# [TO DO]
Beginning at whichever line contains "getAvailableMips (14, 214, 104, 228)", reproduce each line of the records below word for word, ending with the last, and add nothing.
(DATA FOR THE TASK)
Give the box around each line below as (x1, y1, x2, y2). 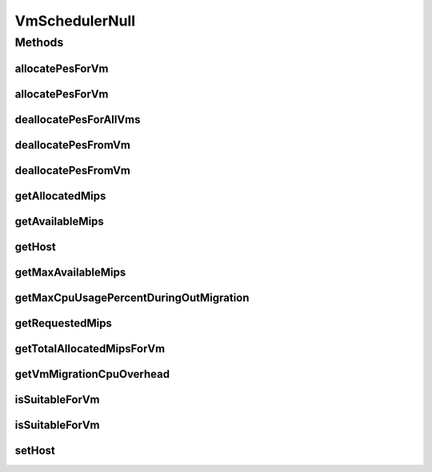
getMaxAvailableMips (14, 265, 126, 279)
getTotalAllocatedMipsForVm (14, 342, 166, 355)
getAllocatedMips (14, 188, 106, 203)
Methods (14, 35, 64, 50)
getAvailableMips (14, 214, 104, 228)
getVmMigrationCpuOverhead (14, 367, 170, 381)
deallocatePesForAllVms (14, 113, 141, 126)
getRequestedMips (14, 316, 112, 330)
(End DATA FOR THE TASK)
# [TASK OUTPUT]
getAvailableMips (14, 214, 104, 228)
getVmMigrationCpuOverhead (14, 367, 170, 381)
deallocatePesForAllVms (14, 113, 141, 126)
getRequestedMips (14, 316, 112, 330)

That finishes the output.